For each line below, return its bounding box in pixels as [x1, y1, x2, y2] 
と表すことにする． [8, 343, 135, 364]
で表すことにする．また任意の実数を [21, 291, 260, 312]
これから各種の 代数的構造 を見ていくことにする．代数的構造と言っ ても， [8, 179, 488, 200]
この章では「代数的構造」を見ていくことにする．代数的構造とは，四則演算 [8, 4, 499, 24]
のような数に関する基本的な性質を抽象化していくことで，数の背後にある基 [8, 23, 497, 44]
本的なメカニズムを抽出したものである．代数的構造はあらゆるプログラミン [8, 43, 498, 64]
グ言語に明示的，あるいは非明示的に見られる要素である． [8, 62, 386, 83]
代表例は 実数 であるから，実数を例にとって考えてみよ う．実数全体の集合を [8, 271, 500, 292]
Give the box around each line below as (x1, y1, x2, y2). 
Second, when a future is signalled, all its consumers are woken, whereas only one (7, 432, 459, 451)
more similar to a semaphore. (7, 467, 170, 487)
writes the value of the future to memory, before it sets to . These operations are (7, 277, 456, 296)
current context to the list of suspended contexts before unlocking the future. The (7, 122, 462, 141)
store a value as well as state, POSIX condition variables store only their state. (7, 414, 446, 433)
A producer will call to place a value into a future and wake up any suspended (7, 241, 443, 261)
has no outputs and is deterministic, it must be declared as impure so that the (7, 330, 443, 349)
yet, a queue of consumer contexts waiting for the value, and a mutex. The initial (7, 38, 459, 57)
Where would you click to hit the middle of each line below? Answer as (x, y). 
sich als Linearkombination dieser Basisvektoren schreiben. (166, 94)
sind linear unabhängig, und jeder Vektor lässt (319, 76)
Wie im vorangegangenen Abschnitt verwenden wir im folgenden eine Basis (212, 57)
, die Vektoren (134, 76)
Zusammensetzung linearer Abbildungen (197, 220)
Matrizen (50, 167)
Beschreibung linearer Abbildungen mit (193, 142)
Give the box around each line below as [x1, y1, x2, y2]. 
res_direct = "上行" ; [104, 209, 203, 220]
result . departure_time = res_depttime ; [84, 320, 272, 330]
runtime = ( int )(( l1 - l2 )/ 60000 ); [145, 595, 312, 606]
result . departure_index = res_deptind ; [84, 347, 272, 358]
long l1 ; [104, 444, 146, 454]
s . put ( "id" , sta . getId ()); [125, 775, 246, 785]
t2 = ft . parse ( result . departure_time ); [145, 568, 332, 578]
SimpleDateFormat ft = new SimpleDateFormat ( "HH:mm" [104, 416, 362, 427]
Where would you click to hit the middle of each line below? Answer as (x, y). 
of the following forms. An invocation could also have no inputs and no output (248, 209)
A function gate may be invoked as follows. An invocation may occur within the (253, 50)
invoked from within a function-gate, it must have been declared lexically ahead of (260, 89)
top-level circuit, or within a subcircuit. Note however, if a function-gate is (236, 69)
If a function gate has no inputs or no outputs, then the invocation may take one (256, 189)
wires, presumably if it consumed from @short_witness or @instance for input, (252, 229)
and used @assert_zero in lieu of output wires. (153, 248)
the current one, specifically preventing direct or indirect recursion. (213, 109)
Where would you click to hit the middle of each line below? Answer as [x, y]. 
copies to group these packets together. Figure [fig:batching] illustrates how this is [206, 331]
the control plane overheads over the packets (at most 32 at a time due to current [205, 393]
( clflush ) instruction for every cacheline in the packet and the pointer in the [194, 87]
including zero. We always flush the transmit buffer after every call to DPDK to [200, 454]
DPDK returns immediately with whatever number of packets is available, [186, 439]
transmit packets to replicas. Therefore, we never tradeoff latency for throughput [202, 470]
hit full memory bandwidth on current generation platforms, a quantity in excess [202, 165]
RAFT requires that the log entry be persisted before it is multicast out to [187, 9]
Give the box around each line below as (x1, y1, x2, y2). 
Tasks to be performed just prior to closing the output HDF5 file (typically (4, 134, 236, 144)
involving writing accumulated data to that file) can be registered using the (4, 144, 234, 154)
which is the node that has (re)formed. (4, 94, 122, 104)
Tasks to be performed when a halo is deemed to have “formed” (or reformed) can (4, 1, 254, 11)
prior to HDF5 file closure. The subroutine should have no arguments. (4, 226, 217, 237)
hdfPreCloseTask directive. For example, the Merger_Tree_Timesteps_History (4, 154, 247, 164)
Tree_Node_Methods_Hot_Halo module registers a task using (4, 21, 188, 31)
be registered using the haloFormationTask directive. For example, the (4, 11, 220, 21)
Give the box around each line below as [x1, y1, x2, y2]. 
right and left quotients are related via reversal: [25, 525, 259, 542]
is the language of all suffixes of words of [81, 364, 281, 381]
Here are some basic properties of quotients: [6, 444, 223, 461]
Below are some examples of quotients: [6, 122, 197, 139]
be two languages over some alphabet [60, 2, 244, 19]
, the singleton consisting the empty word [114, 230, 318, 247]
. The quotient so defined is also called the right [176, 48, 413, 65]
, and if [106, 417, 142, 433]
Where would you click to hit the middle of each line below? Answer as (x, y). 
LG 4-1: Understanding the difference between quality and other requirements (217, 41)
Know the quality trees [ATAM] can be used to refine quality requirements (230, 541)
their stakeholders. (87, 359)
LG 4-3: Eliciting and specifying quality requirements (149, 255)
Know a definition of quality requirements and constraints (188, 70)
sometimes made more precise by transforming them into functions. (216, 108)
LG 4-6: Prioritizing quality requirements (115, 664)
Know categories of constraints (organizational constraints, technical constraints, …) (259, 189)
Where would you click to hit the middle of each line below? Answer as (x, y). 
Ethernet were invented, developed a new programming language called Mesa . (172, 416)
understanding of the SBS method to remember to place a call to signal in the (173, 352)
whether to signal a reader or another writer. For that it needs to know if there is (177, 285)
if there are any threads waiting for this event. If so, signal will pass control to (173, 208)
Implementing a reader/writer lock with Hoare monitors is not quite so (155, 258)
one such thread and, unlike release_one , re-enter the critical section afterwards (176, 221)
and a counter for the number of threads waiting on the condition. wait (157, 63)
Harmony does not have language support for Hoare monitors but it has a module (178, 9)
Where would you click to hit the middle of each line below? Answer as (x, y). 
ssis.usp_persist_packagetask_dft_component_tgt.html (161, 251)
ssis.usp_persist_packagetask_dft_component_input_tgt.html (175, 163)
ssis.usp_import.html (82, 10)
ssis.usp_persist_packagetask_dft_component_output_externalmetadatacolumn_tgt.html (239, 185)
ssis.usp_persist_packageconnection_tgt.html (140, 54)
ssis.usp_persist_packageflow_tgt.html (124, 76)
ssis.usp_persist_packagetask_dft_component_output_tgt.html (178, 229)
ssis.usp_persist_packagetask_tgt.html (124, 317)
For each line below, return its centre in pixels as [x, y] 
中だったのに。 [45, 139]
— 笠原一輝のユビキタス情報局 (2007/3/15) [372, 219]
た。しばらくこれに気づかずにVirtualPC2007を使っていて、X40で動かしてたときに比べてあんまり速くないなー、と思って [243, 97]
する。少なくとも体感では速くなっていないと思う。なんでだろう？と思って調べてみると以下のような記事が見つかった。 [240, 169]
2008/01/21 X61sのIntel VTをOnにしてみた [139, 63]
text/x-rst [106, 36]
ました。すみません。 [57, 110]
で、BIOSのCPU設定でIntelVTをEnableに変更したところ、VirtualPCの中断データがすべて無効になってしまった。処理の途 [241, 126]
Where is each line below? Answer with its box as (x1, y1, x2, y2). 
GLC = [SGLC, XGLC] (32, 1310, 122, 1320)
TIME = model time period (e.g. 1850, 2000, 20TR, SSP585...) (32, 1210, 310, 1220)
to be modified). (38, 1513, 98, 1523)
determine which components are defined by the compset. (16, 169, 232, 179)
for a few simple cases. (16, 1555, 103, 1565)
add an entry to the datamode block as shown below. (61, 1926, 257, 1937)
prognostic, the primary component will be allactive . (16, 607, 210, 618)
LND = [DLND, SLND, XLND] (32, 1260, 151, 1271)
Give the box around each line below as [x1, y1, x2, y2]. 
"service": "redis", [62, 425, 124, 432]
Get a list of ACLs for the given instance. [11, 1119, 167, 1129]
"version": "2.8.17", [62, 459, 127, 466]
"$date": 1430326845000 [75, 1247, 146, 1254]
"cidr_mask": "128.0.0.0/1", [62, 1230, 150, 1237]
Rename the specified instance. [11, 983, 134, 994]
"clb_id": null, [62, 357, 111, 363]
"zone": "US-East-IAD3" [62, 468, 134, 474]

▶ **DIRECTIONS**
Every line above with the string "directive" in it should be copied into the answer.

▶ **TASK SOLUTION**
hdfPreCloseTask directive. For example, the Merger_Tree_Timesteps_History (4, 154, 247, 164)
be registered using the haloFormationTask directive. For example, the (4, 11, 220, 21)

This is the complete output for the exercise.